All of the spectators were dressed to play golf, I guess for the same reason that you take your glove when you go to see a major league baseball game. You never know when someone might go down with an injury and Rory McIlroy or Bubba Watson invites you to round out his foursome.

So many people were there, and yet it never felt crowded. Not having to stand in line for anything helped, but also the place is just so huge, and laid out so well, that it seemed spacious even with a football stadium-full of humanity milling around.

And mind you, it is huge. Whenever I’ve been to see a football or baseball game in person, I’ve always thought that the field looks so much smaller than it does on TV. Not so with Augusta. If anything, it seems bigger. Standing at the tee box of any given par four and looking down the fairway, the landing area for the drive seems impossibly far away.

Like any reasonably athletic guy with an active imagination, I figure that if I just knuckled down and trained hard for a few months, I could play a pro sport. Sometimes guys like that get the chance to stand in against a pro-level fastball or try to guard an elite basketball talent, and they see how much distance there really is between them and professional athletes. Looking at Augusta up close and knowing the shots that are made there, it’s easy to see that I am not in the same species as the guys who do that.

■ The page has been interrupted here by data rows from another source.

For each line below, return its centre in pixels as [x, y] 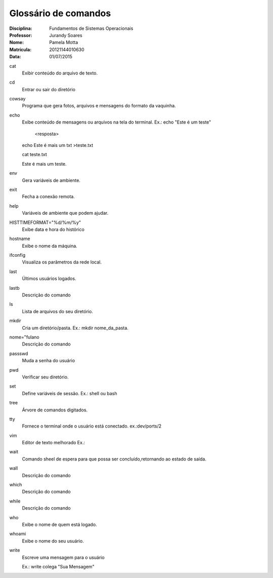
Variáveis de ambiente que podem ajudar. [65, 213]
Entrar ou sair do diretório [49, 89]
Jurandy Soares [66, 35]
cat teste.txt [35, 155]
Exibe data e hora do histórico [53, 229]
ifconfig [17, 255]
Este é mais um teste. [44, 164]
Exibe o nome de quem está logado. [59, 524]
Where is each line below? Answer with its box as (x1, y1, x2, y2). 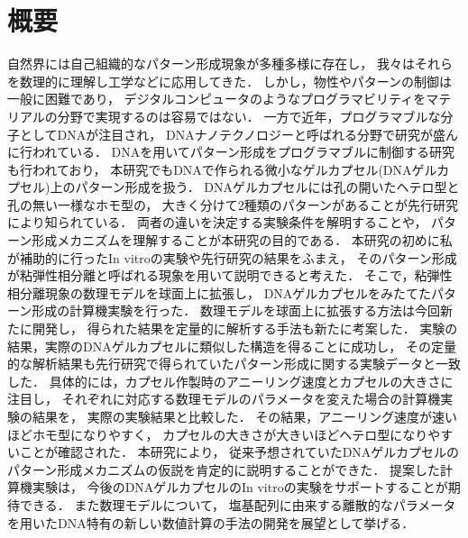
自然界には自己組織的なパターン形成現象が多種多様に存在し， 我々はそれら (7, 54, 453, 73)
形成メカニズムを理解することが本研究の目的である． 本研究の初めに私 (32, 231, 453, 250)
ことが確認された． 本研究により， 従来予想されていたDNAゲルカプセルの (19, 442, 459, 461)
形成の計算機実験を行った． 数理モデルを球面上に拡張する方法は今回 (32, 301, 440, 320)
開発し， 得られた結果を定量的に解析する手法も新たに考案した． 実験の (32, 319, 458, 338)
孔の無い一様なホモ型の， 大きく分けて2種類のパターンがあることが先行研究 (7, 195, 459, 214)
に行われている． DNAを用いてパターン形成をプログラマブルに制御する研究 (7, 142, 455, 161)
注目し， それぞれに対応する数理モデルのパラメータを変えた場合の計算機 (7, 389, 441, 408)
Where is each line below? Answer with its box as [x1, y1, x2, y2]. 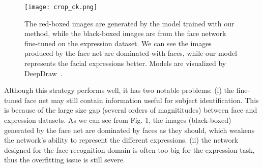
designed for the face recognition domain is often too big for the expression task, [4, 144, 255, 155]
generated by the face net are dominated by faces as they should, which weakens [4, 124, 255, 135]
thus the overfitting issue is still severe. [4, 154, 125, 165]
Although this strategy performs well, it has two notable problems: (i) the [4, 85, 235, 95]
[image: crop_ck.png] [24, 4, 98, 11]
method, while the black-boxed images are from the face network [24, 28, 226, 39]
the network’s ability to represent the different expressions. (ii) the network [4, 135, 239, 145]
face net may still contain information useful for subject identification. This [24, 94, 259, 105]
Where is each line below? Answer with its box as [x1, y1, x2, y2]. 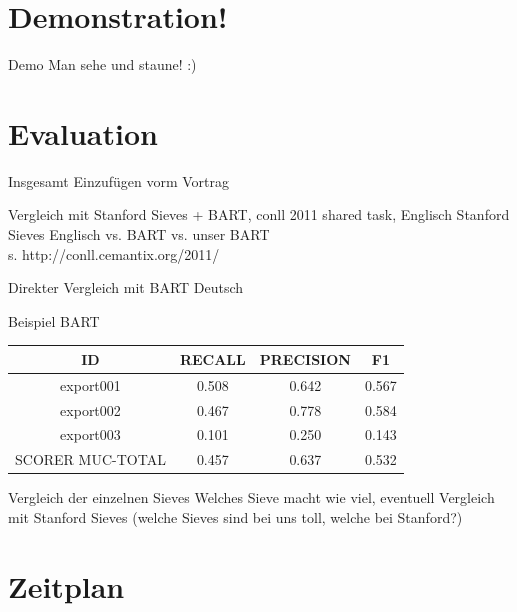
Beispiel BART [8, 310, 100, 331]
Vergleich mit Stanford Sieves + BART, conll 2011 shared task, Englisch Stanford [8, 204, 510, 225]
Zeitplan [8, 565, 125, 606]
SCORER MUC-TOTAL [15, 449, 166, 470]
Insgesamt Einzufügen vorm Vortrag [8, 170, 229, 191]
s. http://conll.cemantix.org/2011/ [8, 243, 220, 264]
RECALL [179, 348, 246, 369]
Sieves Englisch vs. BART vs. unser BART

We did see a few of those guys during our visit — Phil, Jordan, Bubba, et al. But to me the star of that show is the place itself and the people running it. The golf club is weirdly elite — the regard in which they hold themselves is the prototype for every parody of every snooty golf club ever. But when that high regard leads to that high standard and that kind of experience, it’s hard to argue with the results.